Scheck thus began by establishing that Fung had made repeated misstatements about the evidence during previous sworn testimony. In Fung’s direct testimony, Goldberg could have previewed these problems—fronted them, as lawyers say—but he left Fung to fend for himself against Scheck’s meticulously prepared onslaught.

Having decimated Fung’s credibility, Scheck then went after his competence. Using both police and news media photographs of the crime scene to make his point, Scheck established that Fung had neglected to pick up a piece of paper near Goldman’s feet; that a blanket covering Nicole’s body could have transferred evidence fibers from inside the house; that the glove and the envelope holding Juditha Brown’s glasses had been collected after Ron Goldman’s body was dragged over them by the coroner.

This went on for days—a medley of Fung’s mistakes, some trivial, some not. Large purple blotches that looked like bruises began to appear under Fung’s eyes. First Fung said he was sure that he never collected evidence with his bare hands; then he wasn’t sure. First he was positive that he hadn’t collected any evidence until the coroner’s representatives had left the scene; then, after seeing a video, Fung conceded that he had. No, he probably didn’t change his rubber gloves as often as he should have. No, he hadn’t seen any soil inside Simpson’s home at Rockingham. Yes, he should have taken larger samples of blood from O.J.’s Bronco.
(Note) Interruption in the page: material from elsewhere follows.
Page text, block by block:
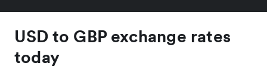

No, he hadn’t noticed any blood on Simpson’s socks when he first picked them up at the foot of O.J.’s bed at Rockingham. At least some of these flaws could be attributed to the LAPD’s underfunding of its Scientific Investigative Division (and undertraining of its personnel), but whatever the reasons, the failures reflected on the prosecution’s case against O.J. Simpson. It was a brilliant—and devastating—cross-examination.

These efforts served a larger goal than merely embarrassing Dennis Fung; Scheck used them to offer a comprehensive view of the evidence. His dissection of the blood evidence on the back gate
at Bundy was a classic demonstration of the Scheck method. Through sheer intellectual calisthenics, Scheck not only neutralized some of the most powerful evidence in the case against Simpson but turned it into arguable proof of a police conspiracy against him.